• [Activity] Among the records below, find the lines that contain "Give" and copy each of them.

• [Data to use]

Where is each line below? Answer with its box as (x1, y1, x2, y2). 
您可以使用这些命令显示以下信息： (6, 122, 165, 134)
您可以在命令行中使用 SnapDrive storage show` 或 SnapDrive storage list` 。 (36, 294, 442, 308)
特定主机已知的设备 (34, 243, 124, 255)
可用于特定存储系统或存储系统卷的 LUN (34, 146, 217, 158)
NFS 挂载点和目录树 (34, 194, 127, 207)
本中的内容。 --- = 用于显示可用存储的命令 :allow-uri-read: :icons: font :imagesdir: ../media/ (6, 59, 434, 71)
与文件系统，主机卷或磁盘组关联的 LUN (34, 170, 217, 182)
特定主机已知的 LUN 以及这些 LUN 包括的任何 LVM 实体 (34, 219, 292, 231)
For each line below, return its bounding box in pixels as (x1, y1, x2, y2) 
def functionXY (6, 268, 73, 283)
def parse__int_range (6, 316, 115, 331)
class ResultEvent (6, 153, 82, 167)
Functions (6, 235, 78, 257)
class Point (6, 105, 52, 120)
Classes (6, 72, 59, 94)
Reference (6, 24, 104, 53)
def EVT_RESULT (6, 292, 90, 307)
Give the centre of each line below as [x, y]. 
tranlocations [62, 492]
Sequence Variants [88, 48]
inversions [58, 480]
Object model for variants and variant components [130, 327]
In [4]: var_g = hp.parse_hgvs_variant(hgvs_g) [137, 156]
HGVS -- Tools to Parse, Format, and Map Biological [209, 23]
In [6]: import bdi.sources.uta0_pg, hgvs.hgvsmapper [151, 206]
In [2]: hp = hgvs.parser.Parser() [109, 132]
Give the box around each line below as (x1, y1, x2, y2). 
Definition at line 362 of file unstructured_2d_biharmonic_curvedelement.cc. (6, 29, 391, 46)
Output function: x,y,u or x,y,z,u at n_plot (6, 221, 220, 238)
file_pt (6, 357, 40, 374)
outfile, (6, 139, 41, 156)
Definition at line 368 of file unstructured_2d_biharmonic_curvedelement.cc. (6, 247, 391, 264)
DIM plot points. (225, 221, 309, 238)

• [Response area]
Give the centre of each line below as [x, y]. 
Give the box around each line below as (x1, y1, x2, y2). 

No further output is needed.